Categoria: Marketing e vendite B2B    Data di pubblicazione: 30 giugno 2026

In sintesi

LinkedIn si conferma il canale B2B più efficace per la generazione di opportunità commerciali, ma il 74% delle PMI italiane non riesce a ottenere risultati concreti. La differenza tra chi funziona e chi no non è nel budget, ma nel metodo: una strategia di social selling strutturata porta il 45% di opportunità in più rispetto alle vendite tradizionali.

I fatti

I dati più recenti sul marketing digitale B2B in Italia confermano un paradosso: LinkedIn è riconosciuto come il canale più efficace per raggiungere i decision maker delle aziende manifatturiere, ma la grande maggioranza delle PMI italiane non riesce a tradurre la presenza sulla piattaforma in risultati commerciali concreti.

Secondo un’analisi condotta su PMI italiane, il 74% delle piccole e medie imprese ha riscontrato difficoltà nell’ottenere visibilità su piattaforme come Google e LinkedIn. Le cause principali sono la mancanza di una strategia editoriale coerente, la confusione tra comunicazione istituzionale e contenuto di valore, e l’assenza di processi sistematici di follow-up sui contatti generati.

I numeri sul social selling sono invece chiari e consolidati: i rappresentanti commerciali che utilizzano il social selling in modo strutturato hanno il 45% di opportunità di vendita in più rispetto a chi si affida ai canali tradizionali, e il 51% di probabilità in più di raggiungere i propri obiettivi commerciali. LinkedIn è il canale dove si concentra la maggiore attività di ricerca dei decision maker B2B prima di prendere contatto con un fornitore.
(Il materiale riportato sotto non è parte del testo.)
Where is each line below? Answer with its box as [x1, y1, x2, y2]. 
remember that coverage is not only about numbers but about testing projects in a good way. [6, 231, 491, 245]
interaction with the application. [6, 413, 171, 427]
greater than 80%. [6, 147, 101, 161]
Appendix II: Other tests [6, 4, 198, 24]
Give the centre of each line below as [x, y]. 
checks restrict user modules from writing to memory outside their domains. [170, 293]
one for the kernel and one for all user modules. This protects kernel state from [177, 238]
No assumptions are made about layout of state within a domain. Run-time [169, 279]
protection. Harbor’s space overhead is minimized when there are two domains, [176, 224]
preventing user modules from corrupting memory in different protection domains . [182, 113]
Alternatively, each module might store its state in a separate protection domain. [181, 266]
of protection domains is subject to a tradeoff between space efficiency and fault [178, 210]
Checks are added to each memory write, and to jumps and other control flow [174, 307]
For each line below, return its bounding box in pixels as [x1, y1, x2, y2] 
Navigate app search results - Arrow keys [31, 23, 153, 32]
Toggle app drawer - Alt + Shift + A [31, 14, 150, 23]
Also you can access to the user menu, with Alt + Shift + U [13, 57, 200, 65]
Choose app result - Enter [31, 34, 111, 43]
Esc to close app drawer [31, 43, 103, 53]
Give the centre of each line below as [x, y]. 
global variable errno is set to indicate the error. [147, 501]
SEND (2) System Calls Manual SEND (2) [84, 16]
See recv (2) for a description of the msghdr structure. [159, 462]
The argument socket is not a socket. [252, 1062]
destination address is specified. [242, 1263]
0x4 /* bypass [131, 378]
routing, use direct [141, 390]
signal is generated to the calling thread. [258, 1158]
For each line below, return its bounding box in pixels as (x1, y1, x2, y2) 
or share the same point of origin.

Nel contesto delle PMI manifatturiere lombarde, LinkedIn rappresenta un’opportunità spesso sottovalutata: il buyer di un’azienda industriale — CEO di seconda generazione, responsabile acquisti, direttore tecnico — è presente sulla piattaforma e la usa attivamente per aggiornarsi e valutare potenziali partner. Il problema è che la maggior parte delle aziende manifatturiere ha una pagina aziendale ferma da anni e profili personali dei titolari non ottimizzati.

La spesa in digital advertising B2B in Italia ha superato i 5,5 miliardi di euro nel 2024, con una crescita del 12% anno su anno. Una quota crescente di questo budget si sta spostando verso LinkedIn Ads, in particolare per campagne di lead generation rivolte a specifici settori industriali e ruoli aziendali.
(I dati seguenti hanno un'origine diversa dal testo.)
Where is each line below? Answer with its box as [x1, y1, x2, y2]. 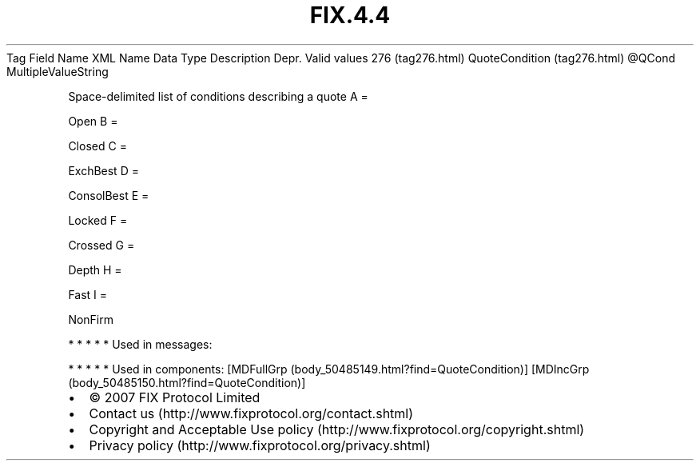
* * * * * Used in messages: [68, 337, 213, 351]
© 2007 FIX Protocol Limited [89, 389, 261, 405]
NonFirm [68, 312, 114, 326]
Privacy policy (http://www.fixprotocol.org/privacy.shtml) [89, 437, 431, 453]
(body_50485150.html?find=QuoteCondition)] [68, 375, 306, 389]
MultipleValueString [6, 64, 109, 78]
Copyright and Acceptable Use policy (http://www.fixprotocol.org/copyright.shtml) [89, 421, 585, 437]
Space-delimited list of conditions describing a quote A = [68, 89, 368, 103]
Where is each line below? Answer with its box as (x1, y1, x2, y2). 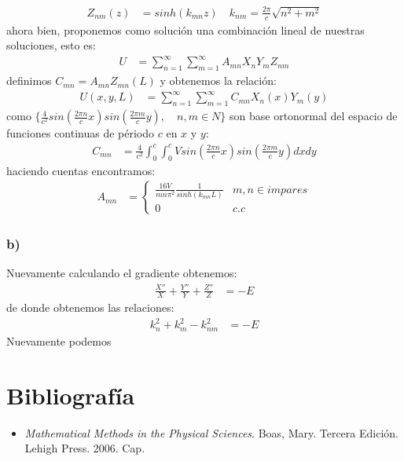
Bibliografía (6, 379, 135, 411)
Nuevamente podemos (6, 332, 112, 349)
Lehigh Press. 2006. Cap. (24, 440, 145, 456)
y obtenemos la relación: (160, 72, 277, 89)
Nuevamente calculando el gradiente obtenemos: (6, 265, 237, 281)
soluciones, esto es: (6, 37, 96, 53)
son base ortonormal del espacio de (230, 108, 398, 124)
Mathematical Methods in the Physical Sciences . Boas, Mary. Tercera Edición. (24, 424, 398, 441)
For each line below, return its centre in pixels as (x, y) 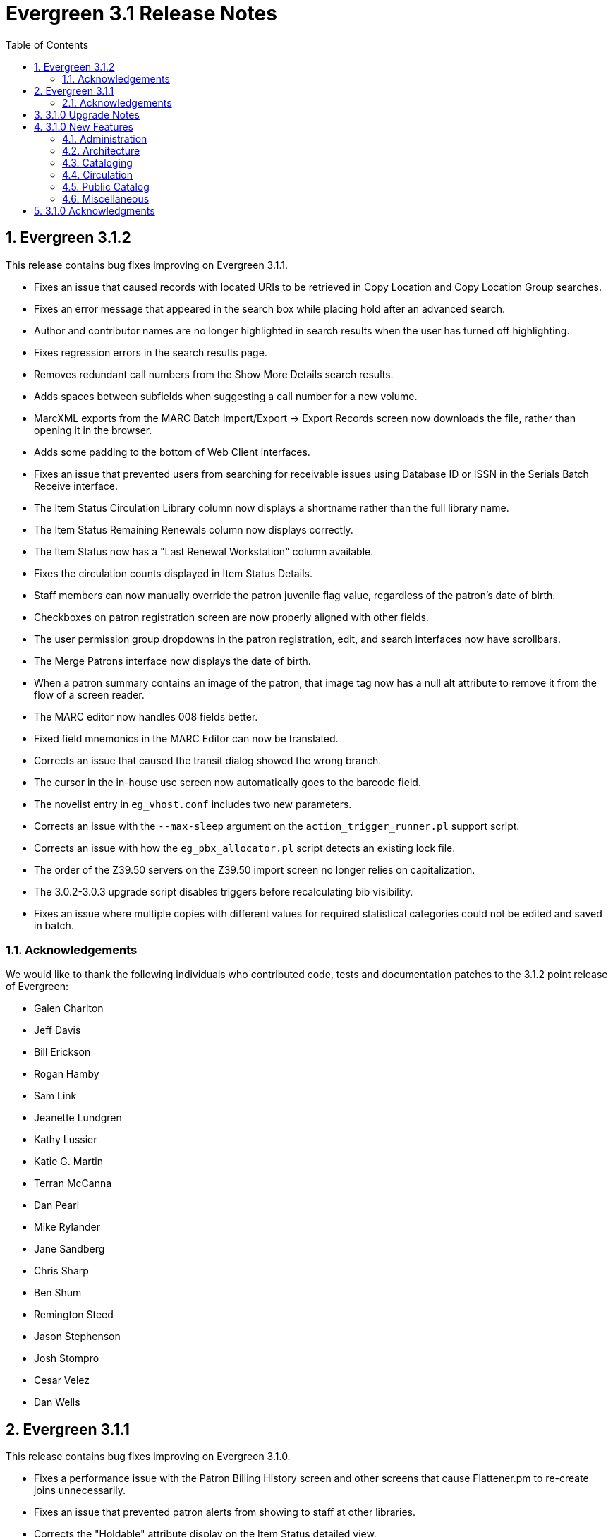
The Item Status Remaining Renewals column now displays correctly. (194, 529)
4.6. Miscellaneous (106, 198)
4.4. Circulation (97, 174)
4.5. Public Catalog (106, 186)
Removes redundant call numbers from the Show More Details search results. (214, 374)
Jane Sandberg (69, 1249)
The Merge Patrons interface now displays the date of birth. (172, 661)
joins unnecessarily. (80, 1490)

Fonte: Il Sole 24 Ore, “Recruiting e Social Selling: i trend e le strategie su LinkedIn”, e “Gli algoritmi di Google e LinkedIn penalizzano le piccole imprese?”, 2024-2025.

Cosa significa

Per un CEO di seconda generazione di una PMI manifatturiera lombarda, LinkedIn non è un social network: è uno strumento commerciale. La presenza sulla piattaforma — sia personale che aziendale — costruisce autorevolezza, mantiene visibili i prodotti e i servizi dell’azienda tra i potenziali clienti, e genera contatti qualificati in modo continuo, senza dipendere dalla partecipazione alle fiere di settore. Il gap tra chi usa LinkedIn in modo professionale e chi lo ignora si sta allargando ogni anno.

Conclusioni

Il social selling su LinkedIn non richiede grandi budget: richiede metodo e costanza. Un profilo personale ottimizzato, una pagina aziendale aggiornata e un piano editoriale mensile sono sufficienti per iniziare a ottenere risultati. Il primo passo è capire che LinkedIn non è per cercare lavoro: è per fare business.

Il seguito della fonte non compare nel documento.